[WHAT TO DO] Skip all pictures. Write out the data below from its first line through the line that contains "L'Unità, 5 marzo / 2006".

== ENTRIES PROVIDED ==

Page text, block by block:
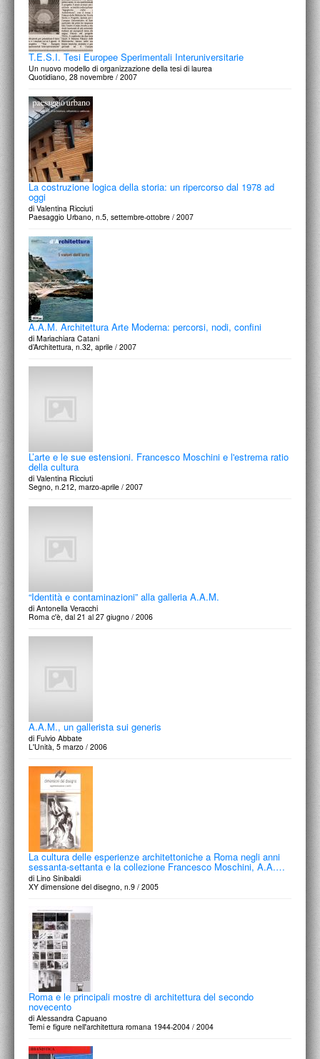
T.E.S.I. Tesi Europee Sperimentali Interuniversitarie
Un nuovo modello di organizzazione della tesi di laurea
Quotidiano, 28 novembre / 2007
La costruzione logica della storia: un ripercorso dal 1978 ad
oggi
di Valentina Ricciuti
Paesaggio Urbano, n.5, settembre-ottobre / 2007
A.A.M. Architettura Arte Moderna: percorsi, nodi, confini
di Mariachiara Catani
d’Architettura, n.32, aprile / 2007
L’arte e le sue estensioni. Francesco Moschini e l'estrema ratio
della cultura
di Valentina Ricciuti
Segno, n.212, marzo-aprile / 2007
“Identità e contaminazioni” alla galleria A.A.M.
di Antonella Veracchi
Roma c'è, dal 21 al 27 giugno / 2006
A.A.M., un gallerista sui generis
di Fulvio Abbate
L'Unità, 5 marzo / 2006
La cultura delle esperienze architettoniche a Roma negli anni
sessanta-settanta e la collezione Francesco Moschini, A.A.…
di Lino Sinibaldi
XY dimensione del disegno, n.9 / 2005
Roma e le principali mostre di architettura del secondo
novecento
di Alessandra Capuano
Temi e figure nell'architettura romana 1944-2004 / 2004
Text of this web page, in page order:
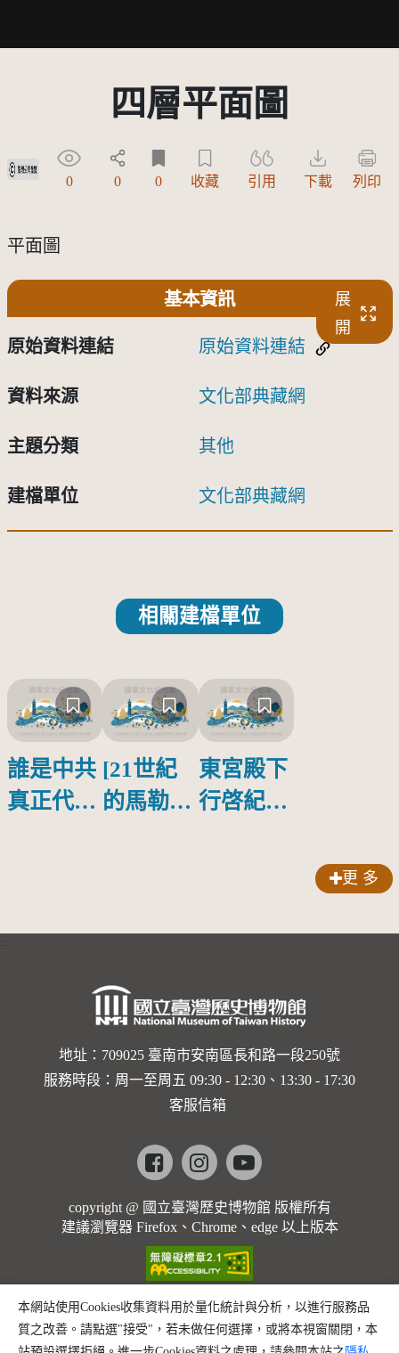
四層平面圖
受著作權法保護-僅限於本平台有限度公開瀏覽
0 0 0 收藏 引用 下載 列印
平面圖
基本資訊
展
開
原始資料連結 原始資料連結
資料來源 文化部典藏網
主題分類 其他
建檔單位 文化部典藏網
相關建檔單位
誰是中共
真正代言
[21世紀
的馬勒、
的依戀—
勒大地之
歌]【對
世界與生
命的依戀
馬勒大地
之歌】
東宮殿下
行啓紀念
更 多
地址：709025 臺南市安南區長和路一段250號
服務時段：周一至周五 09:30 - 12:30、13:30 - 17:30
客服信箱
Facebookinstagramyoutube
copyright @ 國立臺灣歷史博物館 版權所有
建議瀏覽器 Firefox、Chrome、edge 以上版本
本網站使用Cookies收集資料用於量化統計與分析，以進行服務品
質之改善。請點選"接受"，若未做任何選擇，或將本視窗關閉，本
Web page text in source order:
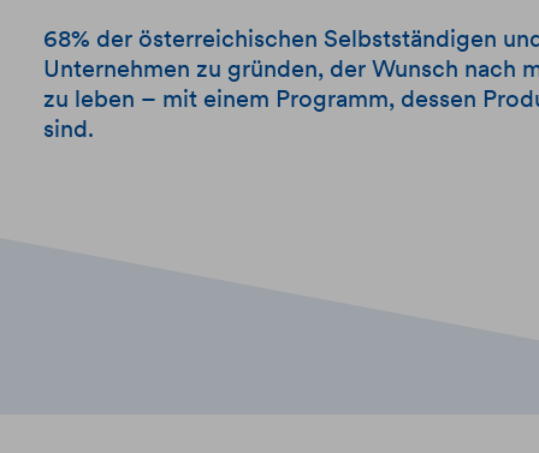
68% der österreichischen Selbstständigen
Unternehmen zu gründen, der Wunsch nach
zu leben – mit einem Programm, dessen
sind.
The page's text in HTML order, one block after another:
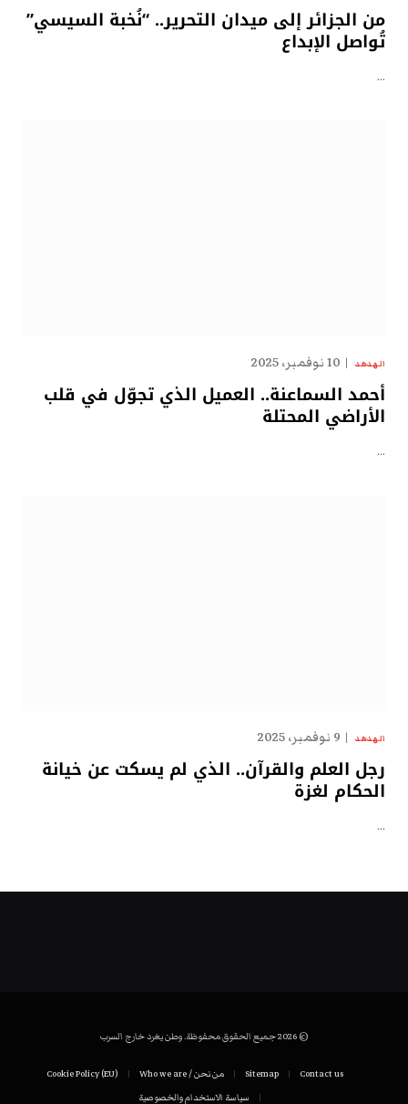
من الجزائر إلى ميدان التحرير.. “نُخبة السيسي”
تُواصل الإبداع
…
الهدهد 10 نوفمبر، 2025
أحمد السماعنة.. العميل الذي تجوّل في قلب
الأراضي المحتلة
…
الهدهد 9 نوفمبر، 2025
رجل العلم والقرآن.. الذي لم يسكت عن خيانة
الحكام لغزة
…
© 2026 جميع الحقوق محفوظة. وطن يغرد خارج السرب
Contact us
Sitemap من نحن / Who we are
Cookie Policy (EU)
سياسة الاستخدام والخصوصية
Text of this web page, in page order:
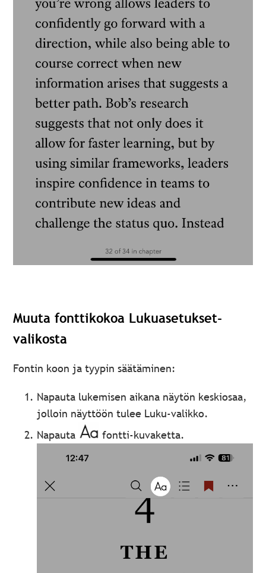
Muuta fonttikokoa Lukuasetukset-
valikosta
Fontin koon ja tyypin säätäminen:
Napauta lukemisen aikana näytön keskiosaa,
jolloin näyttöön tulee Luku-valikko.
Napauta
fontti-kuvaketta.
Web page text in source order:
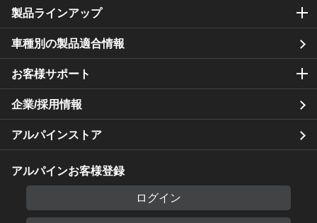
製品ラインアップ
車種別の製品適合情報
お客様サポート
企業/採用情報
アルパインストア
アルパインお客様登録
ログイン

===

[PROBLEM SOLUTION]
Page text, block by block:
T.E.S.I. Tesi Europee Sperimentali Interuniversitarie
Un nuovo modello di organizzazione della tesi di laurea
Quotidiano, 28 novembre / 2007
La costruzione logica della storia: un ripercorso dal 1978 ad
oggi
di Valentina Ricciuti
Paesaggio Urbano, n.5, settembre-ottobre / 2007
A.A.M. Architettura Arte Moderna: percorsi, nodi, confini
di Mariachiara Catani
d’Architettura, n.32, aprile / 2007
L’arte e le sue estensioni. Francesco Moschini e l'estrema ratio
della cultura
di Valentina Ricciuti
Segno, n.212, marzo-aprile / 2007
“Identità e contaminazioni” alla galleria A.A.M.
di Antonella Veracchi
Roma c'è, dal 21 al 27 giugno / 2006
A.A.M., un gallerista sui generis
di Fulvio Abbate
L'Unità, 5 marzo / 2006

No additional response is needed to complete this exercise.